Pike of Blisco in the distance, to the right, across the Great Langdale valley, Lake District of England (geography.org.uk)


Around twenty years ago I used to lead hikes with the Manchester University Hiking Club. We would arrange for a coach to come and take a party of us from the steps of the student union building in Oxford Road at 9:00 am on sunday mornings. Took a bit of organising: With organising the coaches, planning the walks, checking up on the weather, making sure club kit was complete and functional etc. There was always six hikes, one being the hardest and six being the easiest. I would lead a 4, 5 or a 6. We would go around the coach en route, and speak to the students and show them a map and sometimes pictures from previous expeditions and ask them which walk they wanted to join. Sometimes we would get a newbie to hiking who didn’t understand or who’d gone back to sleep after the previous nights “entertaining” and assume that hike one was the easiest. Often I would be leading my crew up the side of a hill to meet a lone straggler who had been told to “wait here for hike six”.

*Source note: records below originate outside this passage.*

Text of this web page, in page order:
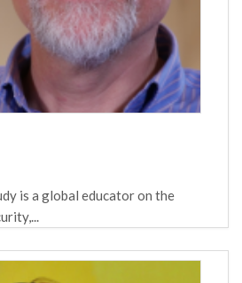
is a global educator on the
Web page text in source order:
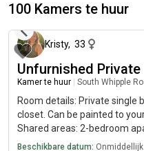
100 Kamers te huur
Kristy, 33
Unfurnished
Kamer te huur South Whipple
Room details: Private single
closet. Can be painted to
Shared areas: 2-bedroom
fully equipped kitchen, and
Beschikbare datum: Onmiddellijk

One time I set off with about seven people up the Pike of Blisco. It was a wet, soggy, muddy, overcast winter day with low-lying cloud. We traipsed up and up through this mist and actually emerge above the cloud. We beheld a magnificent transformation. The sun was shining and all of the area surrounding the peak was covered in around six inches of snow. We sat around chatting and ate our packed-lunches there. Some of the students made a snow man, some played snowballs. It was great fun and everyones mood lifted considerably. We then packed up and set off back down the hill, back into the thick mist, back down to the soggy, overcast, muddy world below. Quite magical.